Bruce Schneier has written about the foolish actions of Justice Antonin Scalia [1]. Antonin made some comments opposing the need for greater privacy protection, most people could get away with doing that, but when a Supreme Court Justice does so it gets some attention. In response to this Fordham University law professor Joel Reidenberg assigned his class a project to discover private information on Antonin using public sources. The class produced a dossier of such information which was then offered to Antonin [2], but which was not published.
Now anyone who knows anything about how the world works would just accept this. Among other things Antonin now knows what is publicly available and can take steps to remove some public data according to his own desires. But being apparently unaware of the Streisand effect [3] Antonin went on to say the following:
It is not a rare phenomenon that what is legal may also be quite irresponsible. That appears in the First Amendment context all the time. What can be said often should not be said. Prof. Reidenberg’s exercise is an example of perfectly legal, abominably poor judgment. Since he was not teaching a course in judgment, I presume he felt no responsibility to display any.
This is of course essentially issuing a challenge to the entire Internet to discover the information that the Fordham students discovered. Of course doing so would not be fun unless it was published. The meme of 2009 has yet to be defined, it might be discovering and widely publishing personal information about Antonin.
Already one of the comments in Bruce Schneier’s blog suggests that activists should do such research on all senior figures in the US government to encourage them to take privacy more seriously. I expect that the first reaction of the legislative branch to such practices would be to enact special laws to protect their own privacy while still allowing large corporations (the organisations that pay for the election campaigns) to do whatever they want to ordinary people.
It’s an interesting situation, I predict that Antonin will regard this as one of the biggest mistakes he’s ever made. I’m sure that there are many more LULZ to come from this.
It would also be “interesting” to penetrate the personal Windows machines of “all senior figures in the US government”…
So it sounds like what Justice Scalia is saying is that we’re only supposed to have as much privacy as the least responsible people think we need.
The Quack-quack judge cannot possibly surprise me anymore.
Ben: No, that would be a crime and it’s not something that I would advocate. I do on occasion advocate civil disobedience, but I don’t think that compromising the PC of a government figure is appropriate.
Don: Your comment is not clear to me.

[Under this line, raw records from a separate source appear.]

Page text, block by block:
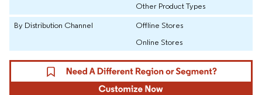
Other Product Types
By Distribution Channel
Offline Stores
Online Stores
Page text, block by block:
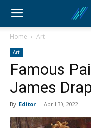
Home Art
Art
Famous
James
By Editor - April 30, 2022
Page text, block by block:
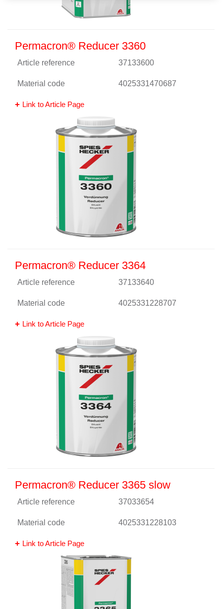
Permacron® Reducer 3360
Article reference 37133600
Material code 4025331470687
Link to Article Page
Permacron® Reducer 3364
Article reference 37133640
Material code 4025331228707
Link to Article Page
Permacron® Reducer 3365 slow
Article reference 37033654
Material code 4025331228103
Link to Article Page
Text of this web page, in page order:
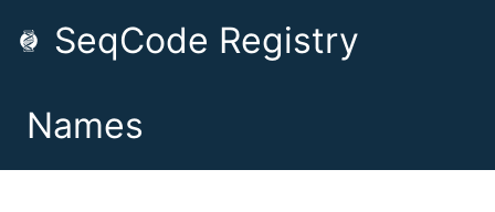
SeqCode Registry
Names
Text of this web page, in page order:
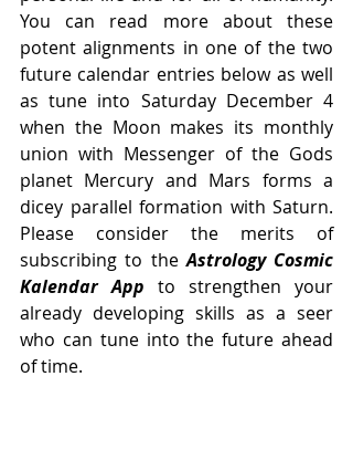
You can read more about these
potent alignments in one of the two
future calendar entries below as well
as tune into Saturday December 4
when the Moon makes its monthly
union with Messenger of the Gods
planet Mercury and Mars forms a
dicey parallel formation with Saturn.
Please consider the merits of
subscribing to the Astrology Cosmic
Kalendar App to strengthen your
already developing skills as a seer
who can tune into the future ahead
of time.
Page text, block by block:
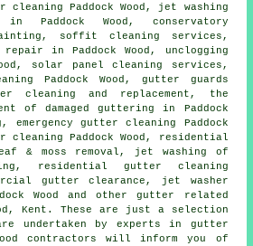
Paddock Wood, jet washing
in Paddock Wood, conservatory
soffit cleaning services,
in Paddock Wood, unclogging
solar panel cleaning services,
Paddock Wood, gutter guards
cleaning and replacement, the
of damaged guttering in Paddock
emergency gutter cleaning Paddock
cleaning Paddock Wood, residential
& moss removal, jet washing of
residential gutter cleaning
gutter clearance, jet washer
Wood and othergutter related
Kent . These are just a selection
undertaken by experts in gutter
contractors will inform you of
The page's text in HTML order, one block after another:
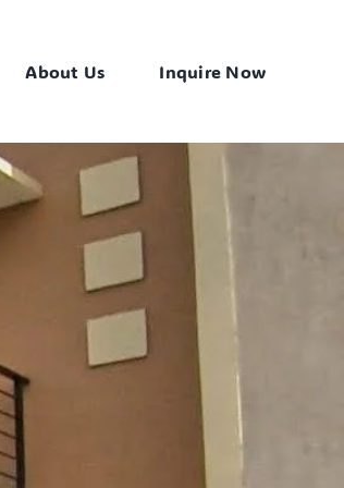
About Us Inquire Now
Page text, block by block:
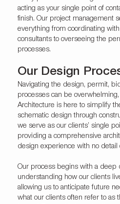
acting as your single point of
finish. Our project management
everything from coordinating
consultants to overseeing the
processes.
Our Design
Navigating the design, permit,
processes can be
Architecture is here to simplify
schematic design through
we serve as our clients’ single
providing a comprehensive
design experience with no detail
Our process begins with a deep
understanding how our clients
allowing us to anticipate future
what our clients often refer to as
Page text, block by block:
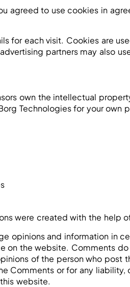
to use cookies in
for each visit. Cookies are
partners may also
own the intellectual
Technologies for your
were created with the help
and information in
the website. Comments
of the person who
Comments or for any
website.
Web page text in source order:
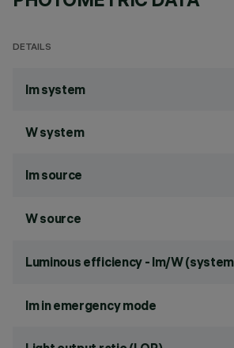
DETAILS
lm system
W system
lm source
W source
Luminous efficiency - lm/W
lm in emergency mode
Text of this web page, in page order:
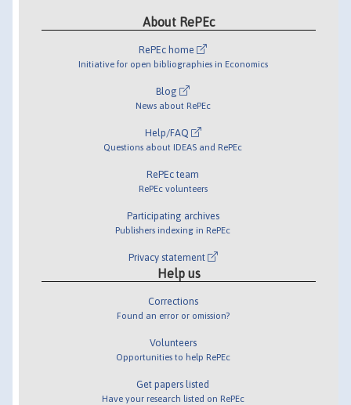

By “least responsible people” do you mean Professor Reidenberg, the 4chan crowd who are likely to take up a challenge from a judge, or the executives of major corporations (who seem to do the most wholesale damage to privacy)? Based on my prior knowledge of your attitudes I’m guessing that you do not believe that Professor Reidenberg is irresponsible, although Antonin would surely think so.
The Video Privacy Protection Act was passed after someone published a judge nominated for the supreme court, so this idea works in practice.
http://en.wikipedia.org/wiki/Robert_Bork
James: Thanks for that hint. Robert Bork was the judge in question and the successful effort to reject his nomination led to the invention of the term “borked”. Not that his video rental history had anything interesting or relevant to the issue.